My reflections are in no way intended to criticize or demean the correction officer’s comments.  This is a person who works in a occupation that involves an incredible amount of risk and danger and should be commended for being willing to take on a dangerous responsibility.  But, his comments reflect our culture’s perspective and view of the world being shaped by business mindset.  This is not necessarily wrong but neither is it necessarily healthy for all circumstances.  To refer to prison as an industry transforms convicts into products to be packaged and marketed to borrow business terms. 

This business mindset allows government, society in general, to develop institutions and programs for accomplishing tasks that fail to realize or account for the humanity of people.  People are not objects that are bought, sold, traded, or manufactured like lifeless commodities in the business world.  People are beings of love whose significance and meaning in life is not given by ecnomic/business models no matter how hard we try to make this so but in relationships that reveal ourselves to one another.  True, authentic relationships can’t be commodified but are freely entered into with no strings attached. 
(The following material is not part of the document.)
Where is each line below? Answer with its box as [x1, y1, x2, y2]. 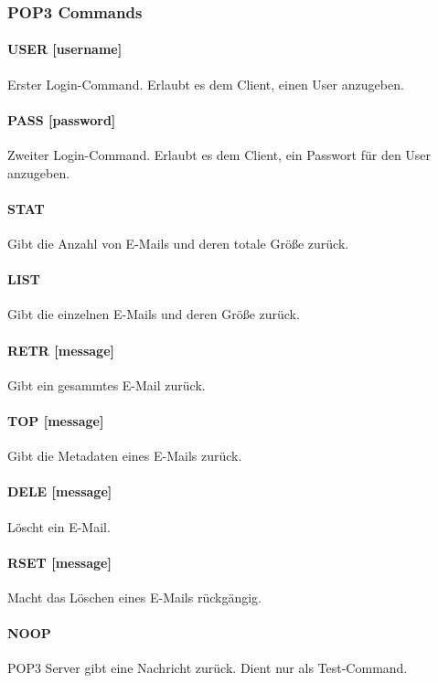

The prison system is not a business or an industry but a means whereby society attempts to bring justice (no matter how flawed) for the victems and transformation for the victimizer (or at least this should be the goal).  To say prison is an industry not only dehumanizes criminals who, according to the teachings of Christ are still human beings (Jesus ate and had fellowship with the criminal elements of his society such as the woman caught in adultery and Matthew the tax collector) but it sells justice to the highest bidder.  Industry is about producing a product that a business markets to people in order to make a profit.  Prison is about justice and peace in society.  It’s not a business or a growth industry but a part of society whose goal isn’t growth or decline but ensuring society is able to function in a holistic way.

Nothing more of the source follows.